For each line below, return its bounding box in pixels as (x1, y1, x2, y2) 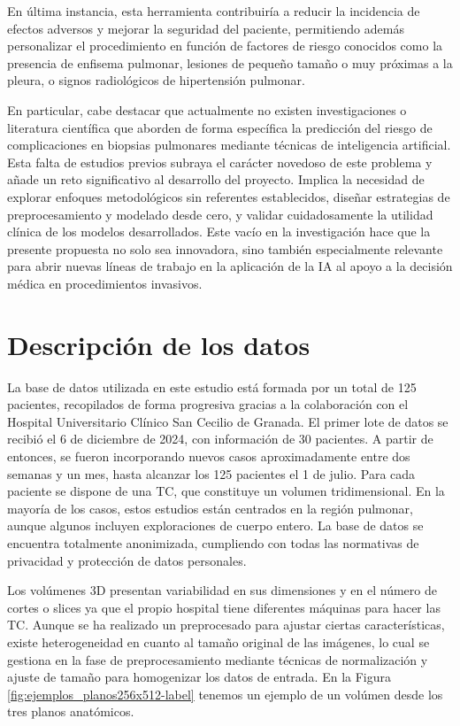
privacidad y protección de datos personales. (7, 551, 247, 569)
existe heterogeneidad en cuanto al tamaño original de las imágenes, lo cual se (7, 632, 430, 651)
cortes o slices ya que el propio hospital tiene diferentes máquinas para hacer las (7, 598, 441, 616)
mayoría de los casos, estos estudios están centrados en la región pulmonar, (7, 498, 413, 517)
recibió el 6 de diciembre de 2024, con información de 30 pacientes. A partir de (7, 429, 433, 448)
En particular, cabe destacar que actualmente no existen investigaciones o (7, 100, 407, 119)
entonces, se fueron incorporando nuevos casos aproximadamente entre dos (7, 447, 410, 465)
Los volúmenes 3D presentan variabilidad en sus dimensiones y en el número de (7, 581, 437, 599)
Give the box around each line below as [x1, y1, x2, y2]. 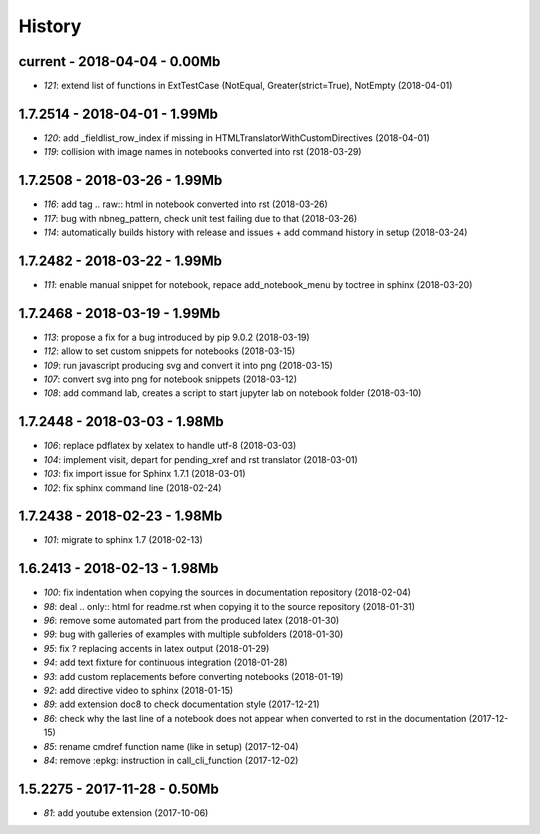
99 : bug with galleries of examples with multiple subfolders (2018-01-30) [43, 628, 344, 640]
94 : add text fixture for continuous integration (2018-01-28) [43, 656, 289, 669]
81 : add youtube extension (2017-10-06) [43, 806, 209, 819]
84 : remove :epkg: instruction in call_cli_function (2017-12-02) [43, 755, 299, 766]
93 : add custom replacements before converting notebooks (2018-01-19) [43, 670, 344, 682]
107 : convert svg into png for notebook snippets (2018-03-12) [43, 373, 297, 385]
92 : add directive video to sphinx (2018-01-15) [43, 685, 234, 697]
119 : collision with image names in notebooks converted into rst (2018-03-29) [43, 146, 362, 158]
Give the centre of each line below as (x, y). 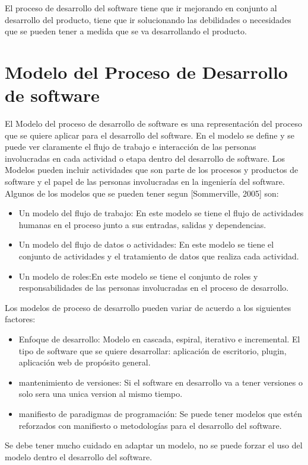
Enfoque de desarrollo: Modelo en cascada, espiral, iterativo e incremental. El (159, 339)
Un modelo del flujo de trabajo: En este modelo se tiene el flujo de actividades (161, 213)
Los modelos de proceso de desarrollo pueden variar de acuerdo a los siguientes (148, 307)
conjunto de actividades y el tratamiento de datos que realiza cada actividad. (159, 256)
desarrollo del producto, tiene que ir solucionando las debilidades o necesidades (148, 19)
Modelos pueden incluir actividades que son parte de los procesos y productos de (152, 170)
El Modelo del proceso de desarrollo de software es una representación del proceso (154, 124)
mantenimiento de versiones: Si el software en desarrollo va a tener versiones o (161, 382)
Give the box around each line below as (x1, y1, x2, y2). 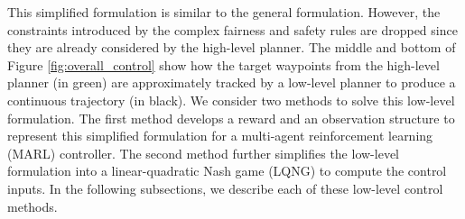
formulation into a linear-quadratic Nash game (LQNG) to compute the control (7, 161, 447, 180)
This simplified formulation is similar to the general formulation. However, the (7, 3, 441, 21)
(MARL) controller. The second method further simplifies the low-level (7, 143, 399, 162)
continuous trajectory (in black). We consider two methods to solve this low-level (7, 90, 455, 109)
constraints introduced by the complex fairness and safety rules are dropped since (7, 20, 458, 39)
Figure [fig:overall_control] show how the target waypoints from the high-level (7, 55, 440, 74)
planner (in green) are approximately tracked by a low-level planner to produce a (7, 73, 456, 92)
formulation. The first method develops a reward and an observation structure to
────
Print only what lies in the material above starting at the line with "(MARL) controller. The" and ending at the line with "planner (in green)", every line exactly as given.

→ Finished exercise:
(MARL) controller. The second method further simplifies the low-level (7, 143, 399, 162)
continuous trajectory (in black). We consider two methods to solve this low-level (7, 90, 455, 109)
constraints introduced by the complex fairness and safety rules are dropped since (7, 20, 458, 39)
Figure [fig:overall_control] show how the target waypoints from the high-level (7, 55, 440, 74)
planner (in green) are approximately tracked by a low-level planner to produce a (7, 73, 456, 92)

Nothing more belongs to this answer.